Exercise requirements.
Repeat the records below exactly from the line containing "Priscila Sena, ministrou" to the line containing "stop impor beras pada tahun ini.", taking in both of those lines. Drop the pictures.

[Start of Attachment]

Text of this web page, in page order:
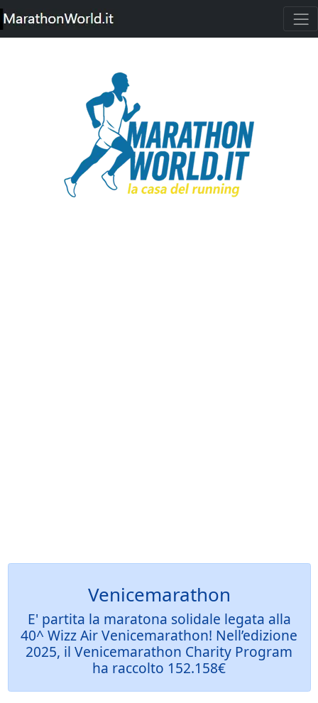
Venicemarathon
E' partita la maratona solidale legata alla
40^ Wizz Air Venicemarathon! Nell’edizione
2025, il Venicemarathon Charity Program
ha raccolto 152.158€
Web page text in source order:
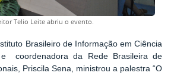
Telio Leite abriu o evento.
Brasileiro de Informação em Ciência
coordenadora da Rede Brasileira de
Priscila Sena, ministrou a palestra “O
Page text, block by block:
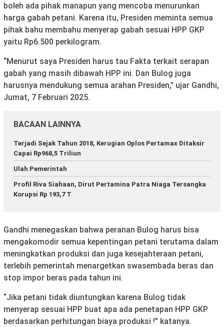
boleh ada pihak manapun yang mencoba menurunkan
harga gabah petani. Karena itu, Presiden meminta semua
pihak bahu membahu menyerap gabah sesuai HPP GKP
yaitu Rp6.500 perkilogram.
“Menurut saya Presiden harus tau Fakta terkait serapan
gabah yang masih dibawah HPP ini. Dan Bulog juga
harusnya mendukung semua arahan Presiden,” ujar Gandhi,
Jumat, 7 Februari 2025.
BACAAN LAINNYA
Terjadi Sejak Tahun 2018, Kerugian Oplos Pertamax Ditaksir
Capai Rp968,5 Triliun
Ulah Pemerintah
Profil Riva Siahaan, Dirut Pertamina Patra Niaga Tersangka
Korupsi Rp 193,7 T
Gandhi menegaskan bahwa peranan Bulog harus bisa
mengakomodir semua kepentingan petani terutama dalam
meningkatkan produksi dan juga kesejahteraan petani,
terlebih pemerintah menargetkan swasembada beras dan
stop impor beras pada tahun ini.
“Jika petani tidak diuntungkan karena Bulog tidak
menyerap sesuai HPP buat apa ada penetapan HPP GKP
berdasarkan perhitungan biaya produksi !” katanya.
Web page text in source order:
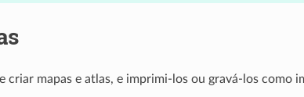
mapas e atlas, e imprimi-los ou gravá-los como
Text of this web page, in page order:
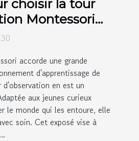
choisir la tour
Montessori
enfant
accorde une grande
d'apprentissage de
en est un
aux jeunes curieux
le monde qui les entoure, elle
soin. Cet exposé vise à
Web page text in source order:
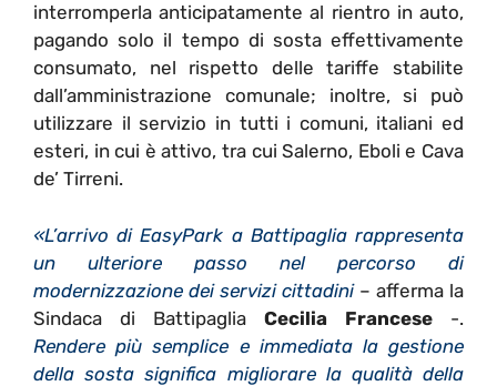
interromperla anticipatamente al rientro in auto,
pagando solo il tempo di sosta effettivamente
consumato, nel rispetto delle tariffe stabilite
dall’amministrazione comunale; inoltre, si può
utilizzare il servizio in tutti i comuni, italiani ed
esteri, in cui è attivo, tra cui Salerno, Eboli e Cava
de’ Tirreni.
«L’arrivo di EasyPark a Battipaglia rappresenta
un ulteriore passo nel percorso di
modernizzazione dei servizi cittadini– afferma la
Sindaca di Battipaglia Cecilia Francese -.
Rendere più semplice e immediata la gestione
della sosta significa migliorare la qualità della
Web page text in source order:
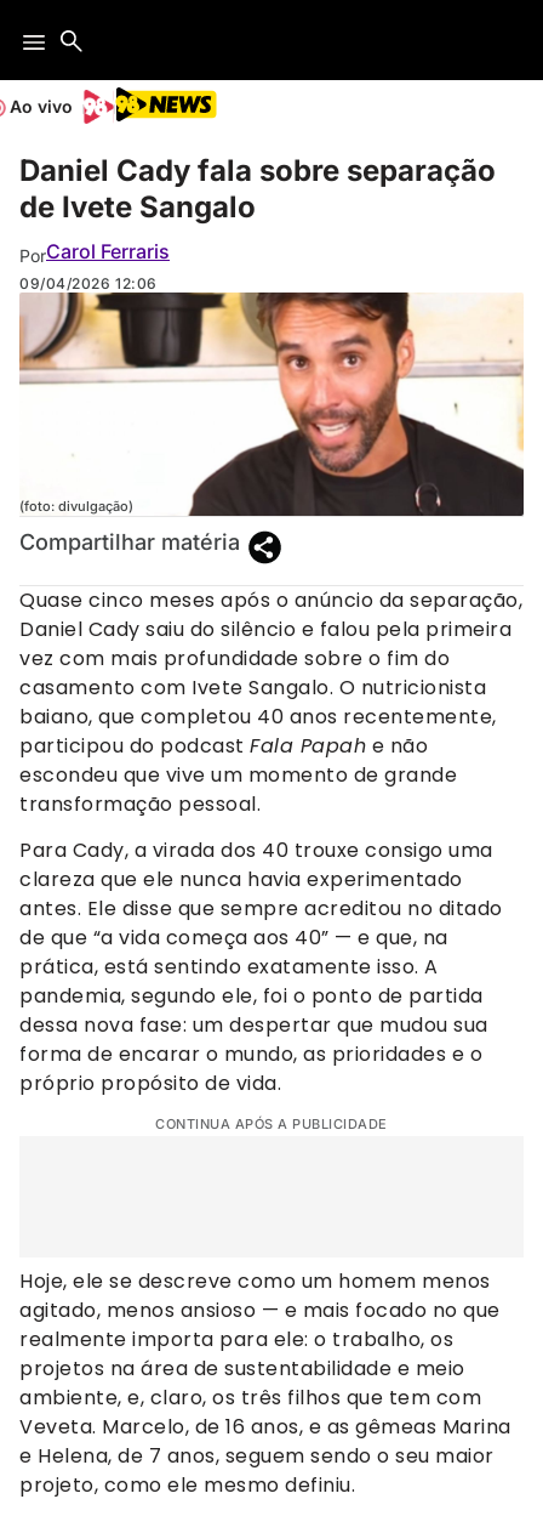
Ao vivo
Daniel Cady fala sobre separação
de Ivete Sangalo
PorCarol Ferraris
09/04/2026 12:06
(foto: divulgação)
Compartilhar matéria
Quase cinco meses após o anúncio da separação,
Daniel Cady saiu do silêncio e falou pela primeira
vez com mais profundidade sobre o fim do
casamento com Ivete Sangalo. O nutricionista
baiano, que completou 40 anos recentemente,
participou do podcast Fala Papah e não
escondeu que vive um momento de grande
transformação pessoal.
Para Cady, a virada dos 40 trouxe consigo uma
clareza que ele nunca havia experimentado
antes. Ele disse que sempre acreditou no ditado
de que “a vida começa aos 40” — e que, na
prática, está sentindo exatamente isso. A
pandemia, segundo ele, foi o ponto de partida
dessa nova fase: um despertar que mudou sua
forma de encarar o mundo, as prioridades e o
próprio propósito de vida.
CONTINUA APÓS A PUBLICIDADE
Hoje, ele se descreve como um homem menos
agitado, menos ansioso — e mais focado no que
realmente importa para ele: o trabalho, os
projetos na área de sustentabilidade e meio
ambiente, e, claro, os três filhos que tem com
Veveta. Marcelo, de 16 anos, e as gêmeas Marina
e Helena, de 7 anos, seguem sendo o seu maior
projeto, como ele mesmo definiu.
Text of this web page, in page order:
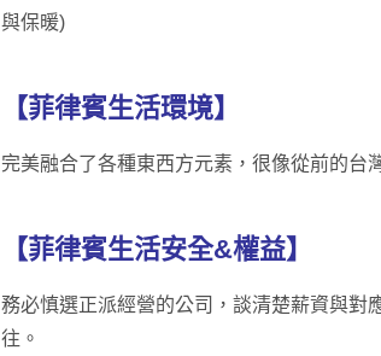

[End of Attachment]

Your solution.
Priscila Sena, ministrou a palestra “O
Page text, block by block:
boleh ada pihak manapun yang mencoba menurunkan
harga gabah petani. Karena itu, Presiden meminta semua
pihak bahu membahu menyerap gabah sesuai HPP GKP
yaitu Rp6.500 perkilogram.
“Menurut saya Presiden harus tau Fakta terkait serapan
gabah yang masih dibawah HPP ini. Dan Bulog juga
harusnya mendukung semua arahan Presiden,” ujar Gandhi,
Jumat, 7 Februari 2025.
BACAAN LAINNYA
Terjadi Sejak Tahun 2018, Kerugian Oplos Pertamax Ditaksir
Capai Rp968,5 Triliun
Ulah Pemerintah
Profil Riva Siahaan, Dirut Pertamina Patra Niaga Tersangka
Korupsi Rp 193,7 T
Gandhi menegaskan bahwa peranan Bulog harus bisa
mengakomodir semua kepentingan petani terutama dalam
meningkatkan produksi dan juga kesejahteraan petani,
terlebih pemerintah menargetkan swasembada beras dan
stop impor beras pada tahun ini.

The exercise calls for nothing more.